- ACTIVITY
Set down all of the records below exactly, please, omitting the images.

═════ RECORDS FOR THE EXERCISE

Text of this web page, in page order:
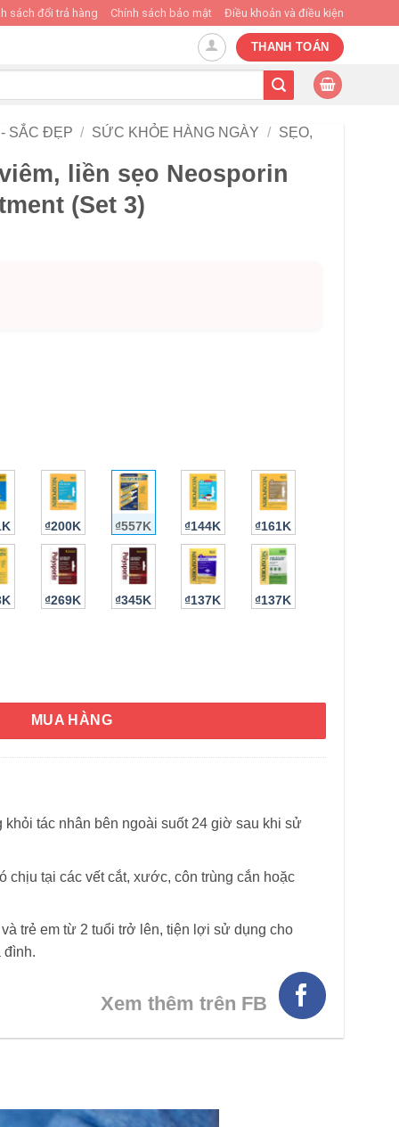
sách đổi trả hàng Chính sách bảo mật Điều khoản và điều kiện
THANH TOÁN
SẮC ĐẸP / SỨC KHỎE HÀNG NGÀY / SẸO,
liền sẹo Neosporin
(Set 3)
₫200K ₫557K ₫144K ₫161K
₫269K ₫345K ₫137K ₫137K
Dual Action Ointment (Set 3) số lượng
MUA HÀNG
khỏi tác nhân bên ngoài suốt 24 giờ sau khi sử
chịu tại các vết cắt, xước, côn trùng cắn hoặc
trẻ em từ 2 tuổi trở lên, tiện lợi sử dụng cho
đình.
Xem thêm trên FB

══════════

- ANSWER TO THIS EXERCISE
Text of this web page, in page order:
sách đổi trả hàng Chính sách bảo mật Điều khoản và điều kiện
THANH TOÁN
SẮC ĐẸP / SỨC KHỎE HÀNG NGÀY / SẸO,
liền sẹo Neosporin
(Set 3)
₫200K ₫557K ₫144K ₫161K
₫269K ₫345K ₫137K ₫137K
Dual Action Ointment (Set 3) số lượng
MUA HÀNG
khỏi tác nhân bên ngoài suốt 24 giờ sau khi sử
chịu tại các vết cắt, xước, côn trùng cắn hoặc
trẻ em từ 2 tuổi trở lên, tiện lợi sử dụng cho
đình.
Xem thêm trên FB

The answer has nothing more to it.